Kinnison took office in mid-2024, the fifth CEO since the agency was established in 2019.

In an interview on KUOW’s Soundside program, Kinnison said she realized that after several months on the job, something wasn’t right with the agency’s practices.

Kinnison said accounting practices were inadequate and she reported the fact to city and county officials.

“I was very surprised by what I found at KCHRA,” she said.

Kinnison said the agency has begun implementing reforms, but she has asked King County and Seattle to let her hire an accountant to find $8 million that is missing.

She said the agency currently lacks the accounting sophistication to track its full spending on homeless services.

Kellison said after a couple of months on the job, it became clear something wasn’t right with how the agency monitored its finances.
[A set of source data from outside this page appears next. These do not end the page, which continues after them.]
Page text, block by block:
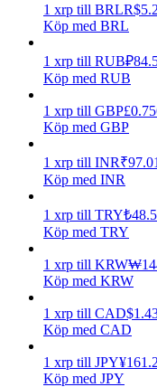
Power Piggy
Tjäna
1 xrp till BRLR$
Köp med BRL
1 xrp till RUB₽
Köp med RUB
1 xrp till GBP£
Köp med GBP
1 xrp till INR₹97.01
Köp med INR
1 xrp till TRY₺
Köp med TRY
1 xrp till KRW₩
Köp med KRW
1 xrp till CAD$
Köp med CAD
1 xrp till JPY¥
Köp med JPY
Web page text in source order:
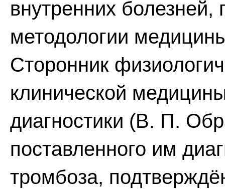
внутренних
методологии
Сторонник
клинической
диагностики (В. П.
поставленного им
тромбоза,
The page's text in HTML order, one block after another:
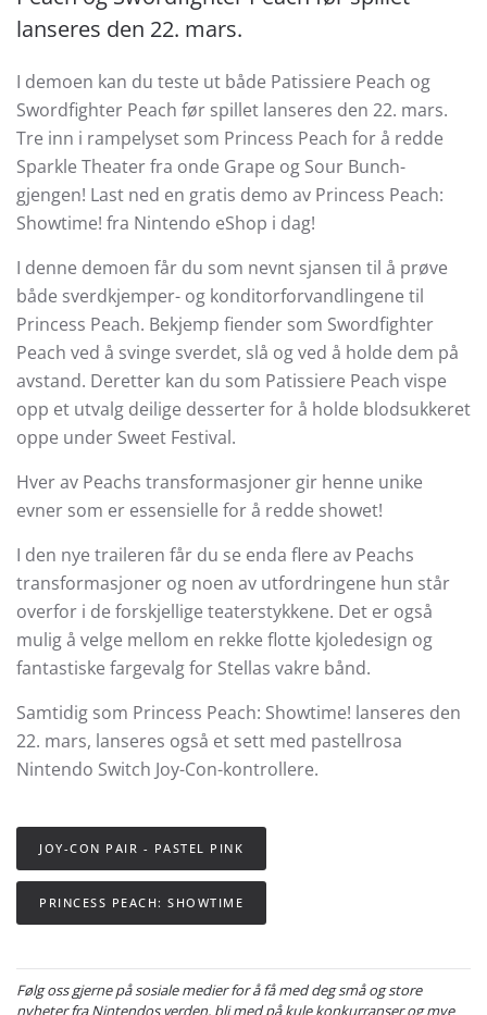
lanseres den 22. mars.
I demoen kan du teste ut både Patissiere Peach og
Swordfighter Peach før spillet lanseres den 22. mars.
Tre inn i rampelyset som Princess Peach for å redde
Sparkle Theater fra onde Grape og Sour Bunch-
gjengen! Last ned en gratis demo av Princess Peach:
Showtime! fra Nintendo eShop i dag!
I denne demoen får du som nevnt sjansen til å prøve
både sverdkjemper- og konditorforvandlingene til
Princess Peach. Bekjemp fiender som Swordfighter
Peach ved å svinge sverdet, slå og ved å holde dem på
avstand. Deretter kan du som Patissiere Peach vispe
opp et utvalg deilige desserter for å holde blodsukkeret
oppe under Sweet Festival.
Hver av Peachs transformasjoner gir henne unike
evner som er essensielle for å redde showet!
I den nye traileren får du se enda flere av Peachs
transformasjoner og noen av utfordringene hun står
overfor i de forskjellige teaterstykkene. Det er også
mulig å velge mellom en rekke flotte kjoledesign og
fantastiske fargevalg for Stellas vakre bånd.
Samtidig som Princess Peach: Showtime! lanseres den
22. mars, lanseres også et sett med pastellrosa
Nintendo Switch Joy-Con-kontrollere.
JOY-CON PAIR - PASTEL PINK
PRINCESS PEACH: SHOWTIME
Følg oss gjerne på sosiale medier for å få med deg små og store
nyheter fra Nintendos verden, bli med på kule konkurranser og mye
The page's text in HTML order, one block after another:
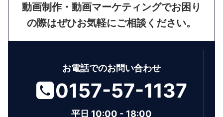
動画制作・動画マーケティングでお困り
の際はぜひお気軽にご相談ください。
お電話でのお問い合わせ
0157-57-1137
平日 10:00 - 18:00
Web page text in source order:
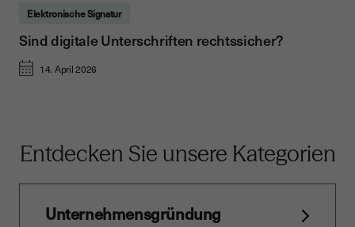
Elektronische Signatur
Sind digitale Unterschriften rechtssicher?
14. April 2026
Entdecken Sie unsere Kategorien
Unternehmensgründung
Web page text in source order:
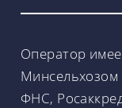
Оператор
Минсельхозом
ФНС,
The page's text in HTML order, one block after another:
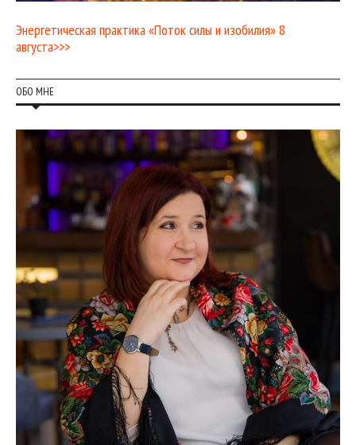
Энергетическая практика «Поток силы и изобилия» 8
августа>>>
ОБО МНЕ

Kinnison said the homeless agency is worth saving and said she was glad the audit brought the full dimensions of the agency’s problems to light.

But she wasn’t asked, and she did not address the auditor’s findings that she was missing in action during meetings held as the audit progressed.

Kinnison didn’t show up for most of the twice-weekly KCRHA board meetings held concurrently with the audit period, said fraud investigator Mike Nurse in the audit report.

“For a meeting whose purpose was solely to inform executive leadership on issues in progress, it surprised us from an ownership oversight and urgency perspective that she did not participate in these meetings,” Nurse told the authority board.

Both the Seattle City Council and the King County Metropolitan Council have passed resolutions calling on their respective executive leaders, King County Executive Girmay Zahilay and Seattle Mayor Katie Wilson, to decide by Aug. 1 whether the homeless authority should be dissolved.

Either Zahilay or Wilson could end the regional homeless effort within a year of giving notice.

Neither had indicated which decision they were leaning towards, but dissolving the commission would require both King County and Seattle to run homeless intervention programs on their own.

In a statement to The Center Square, Zahilay didn’t show his cards.

“King County has received the corrective action plan from KCRHA and we are carefully reviewing it to ensure it addresses the serious issues raised in the forensic evaluation report,” the statement said.

Wilson’s office did not respond to a request for comment.